Posted: Friday, February 4, 2022
A study conducted by Guotian Pei, MD, of Beijing Haidian Hospital, Beijing, China, and colleagues attempted to develop radiomic models for histology evaluation using CT images from patients with stage IA lung adenocarcinoma. These results demonstrated that radiomic models have the potential to predict histologic subtypes, suggesting it may serve as a noninvasive histology evaluation approach to the diagnosis and management of early lung adenocarcinoma. These findings were presented during the 2022 Annual Meeting of The Society of Thoracic Surgeons (STS).
CT images were collected from 290 patients with histologically diagnosed, stage IA lung adenocarcinoma who underwent complete resection. Tumors were defined on the InferScholar platform and labeled as minimally invasive adenocarcinoma (n = 91), invasive mucinous (n = 13) or nonmucinous (n = 163) adenocarcinoma, or precursor glandular lesions (n = 23).
A total of 1,454 features were extracted from these tumors, with 319 features retained after examining feature redundancy by Pearson correlation coefficient (< 0.8). Via principal component analysis, 40 features of varying categories were selected to create radiomic models for classification. Overall, the classification accuracy on the test set was 0.817.

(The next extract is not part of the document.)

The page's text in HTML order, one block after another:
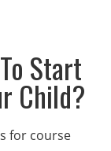
Start
Child?
for course

The areas under the curve for categorizing precursor glandular lesions, minimally invasive adenocarcinoma, invasive nonmucinous adenocarcinoma, and invasive mucinous adenocarcinoma were 0.927, 0.882, 0.874, and 0.480, respectively; sensitivity and precision for differentiating precursor glandular lesions, minimally invasive adenocarcinoma, and invasive nonmucinous adenocarcinoma were 0.600 and 0.750, 0.842 and 0.800, and 0.909 and 0.857, respectively. Although these results indicate the decent capacity of the radiomics model to evaluate histology, the assessment of invasive mucinous adenocarcinoma should still be performed to improve the accuracy of this model, according to the investigators.
Disclosure: For disclosures of the study authors, visit eventscribe.net.